Mr. Cabell became famous in 1919 when Jurgen was suppressed.
His novels fall under two categories —romances laid in the mythical land of Poictesme, comedies of present day Virginia. In the first group are Jurgen, Figures of Earth, The High Place. Among the Virginia stories are The Rivet in Grandfather's Neck, The Cream of the Jest, The Eagle's Shadow.
Married, he lives at Dumbarton Grange, Dumbarton, Va.
On Digressions
The Technique of the Untechnical
There is no reason to question the sweeping dictum that a novel, like a kiss or a football game, should have a beginning, a middle and an end.
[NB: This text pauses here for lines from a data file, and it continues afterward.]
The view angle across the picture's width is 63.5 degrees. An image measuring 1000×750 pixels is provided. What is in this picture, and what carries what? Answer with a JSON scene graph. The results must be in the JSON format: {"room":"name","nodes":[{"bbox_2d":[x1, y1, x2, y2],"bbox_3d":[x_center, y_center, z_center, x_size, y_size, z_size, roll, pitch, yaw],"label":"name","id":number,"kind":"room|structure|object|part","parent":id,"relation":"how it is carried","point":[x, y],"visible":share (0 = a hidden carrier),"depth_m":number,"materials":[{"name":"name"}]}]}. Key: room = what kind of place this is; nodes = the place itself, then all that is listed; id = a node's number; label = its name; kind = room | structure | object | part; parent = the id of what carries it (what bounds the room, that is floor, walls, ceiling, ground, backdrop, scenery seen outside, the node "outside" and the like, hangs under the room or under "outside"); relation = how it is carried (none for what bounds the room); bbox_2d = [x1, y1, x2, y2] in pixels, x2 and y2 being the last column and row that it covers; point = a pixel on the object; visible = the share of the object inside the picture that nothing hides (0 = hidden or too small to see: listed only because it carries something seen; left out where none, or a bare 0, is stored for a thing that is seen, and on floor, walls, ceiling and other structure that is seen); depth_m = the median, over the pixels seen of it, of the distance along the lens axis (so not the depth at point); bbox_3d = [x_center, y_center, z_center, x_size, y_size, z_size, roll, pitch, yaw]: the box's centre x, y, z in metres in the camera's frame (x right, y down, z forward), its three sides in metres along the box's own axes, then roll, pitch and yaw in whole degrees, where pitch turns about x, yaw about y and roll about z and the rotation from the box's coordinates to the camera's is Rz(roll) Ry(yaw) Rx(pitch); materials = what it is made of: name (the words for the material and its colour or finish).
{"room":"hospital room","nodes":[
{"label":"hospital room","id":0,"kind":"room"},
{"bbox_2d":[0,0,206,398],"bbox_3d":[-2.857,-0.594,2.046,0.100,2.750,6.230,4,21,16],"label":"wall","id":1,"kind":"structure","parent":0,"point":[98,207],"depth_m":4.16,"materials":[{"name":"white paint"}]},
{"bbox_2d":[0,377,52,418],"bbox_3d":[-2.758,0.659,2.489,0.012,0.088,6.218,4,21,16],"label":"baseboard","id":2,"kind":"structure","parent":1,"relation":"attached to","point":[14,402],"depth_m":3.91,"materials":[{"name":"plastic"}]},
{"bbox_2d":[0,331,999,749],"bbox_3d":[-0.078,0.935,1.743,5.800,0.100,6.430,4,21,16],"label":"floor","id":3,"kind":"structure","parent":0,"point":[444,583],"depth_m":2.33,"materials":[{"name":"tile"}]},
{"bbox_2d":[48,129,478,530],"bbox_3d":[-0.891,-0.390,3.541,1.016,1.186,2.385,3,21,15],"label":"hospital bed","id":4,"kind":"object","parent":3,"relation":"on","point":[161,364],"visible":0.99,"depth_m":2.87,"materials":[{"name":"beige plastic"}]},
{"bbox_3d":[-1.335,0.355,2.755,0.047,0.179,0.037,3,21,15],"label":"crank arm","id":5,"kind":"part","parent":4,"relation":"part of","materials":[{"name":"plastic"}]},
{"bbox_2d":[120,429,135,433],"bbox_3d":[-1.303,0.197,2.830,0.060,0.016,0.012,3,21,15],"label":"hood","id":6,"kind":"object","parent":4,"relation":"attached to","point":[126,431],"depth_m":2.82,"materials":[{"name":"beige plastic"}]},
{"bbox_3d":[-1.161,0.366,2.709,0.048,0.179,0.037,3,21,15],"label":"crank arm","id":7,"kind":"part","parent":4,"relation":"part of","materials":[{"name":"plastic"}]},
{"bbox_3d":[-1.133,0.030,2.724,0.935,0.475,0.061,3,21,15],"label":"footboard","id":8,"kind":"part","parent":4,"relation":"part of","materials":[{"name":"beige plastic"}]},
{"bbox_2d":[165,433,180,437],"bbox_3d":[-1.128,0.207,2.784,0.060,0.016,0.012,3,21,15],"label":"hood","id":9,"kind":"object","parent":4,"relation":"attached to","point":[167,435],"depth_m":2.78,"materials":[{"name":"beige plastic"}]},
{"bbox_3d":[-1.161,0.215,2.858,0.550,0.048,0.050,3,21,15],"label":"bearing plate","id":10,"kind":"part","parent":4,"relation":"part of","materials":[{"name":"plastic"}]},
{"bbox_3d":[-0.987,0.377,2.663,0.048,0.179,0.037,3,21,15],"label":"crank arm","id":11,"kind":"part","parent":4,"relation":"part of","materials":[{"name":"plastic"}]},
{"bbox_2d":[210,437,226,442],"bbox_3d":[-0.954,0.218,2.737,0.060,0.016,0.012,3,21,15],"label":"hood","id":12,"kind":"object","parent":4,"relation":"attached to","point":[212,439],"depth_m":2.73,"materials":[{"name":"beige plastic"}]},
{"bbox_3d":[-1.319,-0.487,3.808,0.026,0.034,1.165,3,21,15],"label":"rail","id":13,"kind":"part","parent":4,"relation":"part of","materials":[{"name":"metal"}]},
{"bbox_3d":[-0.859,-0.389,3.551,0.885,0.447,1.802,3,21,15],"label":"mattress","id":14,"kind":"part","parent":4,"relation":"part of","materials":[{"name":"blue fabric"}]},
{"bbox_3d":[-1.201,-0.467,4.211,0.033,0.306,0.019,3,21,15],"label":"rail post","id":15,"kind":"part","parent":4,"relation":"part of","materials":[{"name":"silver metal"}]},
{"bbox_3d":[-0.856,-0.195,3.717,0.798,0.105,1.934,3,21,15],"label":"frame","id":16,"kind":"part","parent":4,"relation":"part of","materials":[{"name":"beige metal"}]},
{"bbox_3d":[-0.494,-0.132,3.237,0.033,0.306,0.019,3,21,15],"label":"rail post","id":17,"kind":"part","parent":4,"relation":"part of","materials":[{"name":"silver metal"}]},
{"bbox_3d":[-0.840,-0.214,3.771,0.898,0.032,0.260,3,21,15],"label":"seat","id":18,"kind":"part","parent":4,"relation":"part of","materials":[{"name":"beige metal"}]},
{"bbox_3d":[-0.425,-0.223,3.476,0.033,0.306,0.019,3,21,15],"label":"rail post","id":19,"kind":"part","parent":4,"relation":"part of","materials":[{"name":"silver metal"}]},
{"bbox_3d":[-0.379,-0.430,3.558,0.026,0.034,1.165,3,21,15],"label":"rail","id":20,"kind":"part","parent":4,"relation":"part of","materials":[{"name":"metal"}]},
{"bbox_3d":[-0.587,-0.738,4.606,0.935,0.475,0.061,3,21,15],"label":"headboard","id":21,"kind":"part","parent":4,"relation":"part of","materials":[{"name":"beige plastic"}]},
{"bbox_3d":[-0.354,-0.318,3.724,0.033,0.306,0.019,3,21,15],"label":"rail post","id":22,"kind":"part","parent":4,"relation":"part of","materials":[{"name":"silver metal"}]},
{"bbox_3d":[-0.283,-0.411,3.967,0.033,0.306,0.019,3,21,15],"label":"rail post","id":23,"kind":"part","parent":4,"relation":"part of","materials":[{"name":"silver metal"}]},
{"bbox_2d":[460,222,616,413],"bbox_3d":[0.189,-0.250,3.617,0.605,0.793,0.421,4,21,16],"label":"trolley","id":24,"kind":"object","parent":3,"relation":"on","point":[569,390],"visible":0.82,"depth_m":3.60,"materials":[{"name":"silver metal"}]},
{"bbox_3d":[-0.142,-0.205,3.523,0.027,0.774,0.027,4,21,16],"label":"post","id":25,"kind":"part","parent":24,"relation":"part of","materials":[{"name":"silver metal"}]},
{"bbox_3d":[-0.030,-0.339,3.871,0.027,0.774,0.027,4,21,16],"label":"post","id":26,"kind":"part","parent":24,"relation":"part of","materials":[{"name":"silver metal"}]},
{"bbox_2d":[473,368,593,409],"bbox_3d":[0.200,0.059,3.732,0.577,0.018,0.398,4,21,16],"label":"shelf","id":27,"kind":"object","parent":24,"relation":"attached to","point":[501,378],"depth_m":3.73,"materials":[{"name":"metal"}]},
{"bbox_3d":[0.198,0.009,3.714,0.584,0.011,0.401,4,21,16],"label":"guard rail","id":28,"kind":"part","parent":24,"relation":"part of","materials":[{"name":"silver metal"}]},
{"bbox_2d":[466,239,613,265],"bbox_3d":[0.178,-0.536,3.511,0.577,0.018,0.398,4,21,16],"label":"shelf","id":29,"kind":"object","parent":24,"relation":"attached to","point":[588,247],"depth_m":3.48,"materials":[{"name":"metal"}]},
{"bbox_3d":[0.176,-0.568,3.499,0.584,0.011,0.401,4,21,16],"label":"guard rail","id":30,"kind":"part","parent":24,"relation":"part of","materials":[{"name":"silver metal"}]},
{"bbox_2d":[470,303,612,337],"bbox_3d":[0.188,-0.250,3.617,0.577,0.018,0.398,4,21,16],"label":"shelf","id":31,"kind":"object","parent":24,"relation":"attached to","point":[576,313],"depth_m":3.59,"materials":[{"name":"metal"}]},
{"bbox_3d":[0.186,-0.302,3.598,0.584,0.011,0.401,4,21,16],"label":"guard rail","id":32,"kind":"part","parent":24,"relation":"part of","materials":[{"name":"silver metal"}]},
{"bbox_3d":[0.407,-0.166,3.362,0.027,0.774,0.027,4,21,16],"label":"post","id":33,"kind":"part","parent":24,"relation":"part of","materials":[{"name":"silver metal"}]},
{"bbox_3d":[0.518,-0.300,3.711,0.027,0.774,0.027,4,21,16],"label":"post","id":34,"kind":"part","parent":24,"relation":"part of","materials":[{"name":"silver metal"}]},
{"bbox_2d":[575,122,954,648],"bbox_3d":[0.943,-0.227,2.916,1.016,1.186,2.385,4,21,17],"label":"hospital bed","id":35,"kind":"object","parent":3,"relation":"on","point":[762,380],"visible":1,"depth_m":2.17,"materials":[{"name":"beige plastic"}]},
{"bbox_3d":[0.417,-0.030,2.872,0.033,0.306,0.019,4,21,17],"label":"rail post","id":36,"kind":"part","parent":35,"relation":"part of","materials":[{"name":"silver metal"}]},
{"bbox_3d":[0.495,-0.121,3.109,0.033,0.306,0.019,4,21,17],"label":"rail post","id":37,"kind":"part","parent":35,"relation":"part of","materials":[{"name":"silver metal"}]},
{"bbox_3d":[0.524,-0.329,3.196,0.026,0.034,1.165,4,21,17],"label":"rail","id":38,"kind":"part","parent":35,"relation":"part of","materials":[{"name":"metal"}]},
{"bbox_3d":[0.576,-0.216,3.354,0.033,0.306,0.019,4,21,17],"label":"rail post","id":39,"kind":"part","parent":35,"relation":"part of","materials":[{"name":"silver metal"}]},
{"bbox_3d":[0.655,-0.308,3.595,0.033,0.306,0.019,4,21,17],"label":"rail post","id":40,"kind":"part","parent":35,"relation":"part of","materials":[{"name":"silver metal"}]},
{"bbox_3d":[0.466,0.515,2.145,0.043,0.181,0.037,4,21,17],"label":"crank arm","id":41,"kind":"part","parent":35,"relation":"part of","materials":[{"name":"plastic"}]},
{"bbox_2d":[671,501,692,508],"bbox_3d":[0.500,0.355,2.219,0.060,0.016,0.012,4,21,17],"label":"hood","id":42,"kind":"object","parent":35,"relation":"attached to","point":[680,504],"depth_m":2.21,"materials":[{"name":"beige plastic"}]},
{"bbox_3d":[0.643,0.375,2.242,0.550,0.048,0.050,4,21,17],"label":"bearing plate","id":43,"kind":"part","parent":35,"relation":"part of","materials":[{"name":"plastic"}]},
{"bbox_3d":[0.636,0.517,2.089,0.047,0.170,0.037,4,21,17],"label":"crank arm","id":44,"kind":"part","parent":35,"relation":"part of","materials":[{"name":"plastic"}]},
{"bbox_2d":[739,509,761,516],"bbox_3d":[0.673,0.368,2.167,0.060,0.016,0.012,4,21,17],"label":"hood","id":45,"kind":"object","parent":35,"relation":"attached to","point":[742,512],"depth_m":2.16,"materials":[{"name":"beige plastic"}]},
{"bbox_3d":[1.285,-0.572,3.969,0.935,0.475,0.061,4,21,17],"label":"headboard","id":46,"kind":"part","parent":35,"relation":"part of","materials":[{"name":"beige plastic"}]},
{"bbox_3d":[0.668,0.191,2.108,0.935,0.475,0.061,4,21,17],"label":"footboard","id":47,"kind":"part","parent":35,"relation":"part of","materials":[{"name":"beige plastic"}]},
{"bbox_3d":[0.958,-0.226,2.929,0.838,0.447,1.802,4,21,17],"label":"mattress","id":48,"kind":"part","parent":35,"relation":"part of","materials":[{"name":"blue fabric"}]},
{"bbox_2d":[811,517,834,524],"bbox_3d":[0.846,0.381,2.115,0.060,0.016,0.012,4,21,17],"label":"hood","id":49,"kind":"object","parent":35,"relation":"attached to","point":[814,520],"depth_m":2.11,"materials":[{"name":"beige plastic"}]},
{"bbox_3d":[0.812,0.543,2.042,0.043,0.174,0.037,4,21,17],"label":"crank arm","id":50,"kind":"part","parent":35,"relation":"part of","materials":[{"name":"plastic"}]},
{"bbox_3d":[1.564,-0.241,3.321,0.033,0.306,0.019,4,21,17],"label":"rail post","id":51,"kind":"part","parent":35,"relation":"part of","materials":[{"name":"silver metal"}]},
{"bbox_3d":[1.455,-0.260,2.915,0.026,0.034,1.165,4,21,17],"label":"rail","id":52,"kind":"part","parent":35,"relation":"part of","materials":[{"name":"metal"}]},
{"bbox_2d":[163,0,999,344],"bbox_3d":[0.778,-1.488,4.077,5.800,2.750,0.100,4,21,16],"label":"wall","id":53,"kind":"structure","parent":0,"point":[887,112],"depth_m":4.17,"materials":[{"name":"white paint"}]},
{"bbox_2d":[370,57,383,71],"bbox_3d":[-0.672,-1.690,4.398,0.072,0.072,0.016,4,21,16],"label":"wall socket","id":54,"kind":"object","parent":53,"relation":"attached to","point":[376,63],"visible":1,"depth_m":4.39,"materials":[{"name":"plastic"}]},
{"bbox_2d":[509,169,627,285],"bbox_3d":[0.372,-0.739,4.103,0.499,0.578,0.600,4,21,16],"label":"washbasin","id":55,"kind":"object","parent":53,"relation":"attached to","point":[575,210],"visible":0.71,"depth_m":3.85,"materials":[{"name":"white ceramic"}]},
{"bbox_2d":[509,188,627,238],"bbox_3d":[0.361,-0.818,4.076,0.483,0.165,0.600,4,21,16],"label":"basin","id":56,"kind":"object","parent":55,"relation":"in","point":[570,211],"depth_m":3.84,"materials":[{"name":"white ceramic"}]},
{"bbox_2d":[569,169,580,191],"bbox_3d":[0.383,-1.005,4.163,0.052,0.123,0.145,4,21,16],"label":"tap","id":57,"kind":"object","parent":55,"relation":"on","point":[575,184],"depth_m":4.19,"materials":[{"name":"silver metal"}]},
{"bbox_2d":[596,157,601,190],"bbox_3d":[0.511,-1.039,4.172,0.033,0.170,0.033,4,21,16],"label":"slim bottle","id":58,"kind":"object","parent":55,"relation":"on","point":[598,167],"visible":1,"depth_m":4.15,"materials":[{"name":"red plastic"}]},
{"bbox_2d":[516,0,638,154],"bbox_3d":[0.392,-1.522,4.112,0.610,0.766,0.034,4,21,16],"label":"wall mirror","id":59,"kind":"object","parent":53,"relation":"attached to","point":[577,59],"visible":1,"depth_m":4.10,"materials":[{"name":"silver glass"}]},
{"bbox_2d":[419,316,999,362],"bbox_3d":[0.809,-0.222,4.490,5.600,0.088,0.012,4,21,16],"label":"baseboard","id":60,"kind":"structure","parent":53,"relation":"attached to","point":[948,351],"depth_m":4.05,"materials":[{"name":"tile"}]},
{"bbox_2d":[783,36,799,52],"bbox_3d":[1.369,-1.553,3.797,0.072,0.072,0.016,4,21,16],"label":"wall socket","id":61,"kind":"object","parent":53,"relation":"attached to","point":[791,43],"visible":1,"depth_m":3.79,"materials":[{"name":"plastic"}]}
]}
The most conservative technical theory seems to insist on at least one of the three. On the other hand, it cannot be denied that the term "middle" is a perilously inclusive one. The most inconspicuous of novelists possesses an inalienable—if at times discomfiting— right to digress.
What has been called the "greatest novel in the English language"—Tristram Shandy—may be said to consist wholly of assorted digressions, loosely knit together on a thread of other digressions. Each digression is repeatedly digressed from with a resultant unity in diversity which is divertingly bewildering. The same may be said to a slightly less degree of such pristine best-sellers as Tom Jones, Pickwick Papers, Alice in Wonderland.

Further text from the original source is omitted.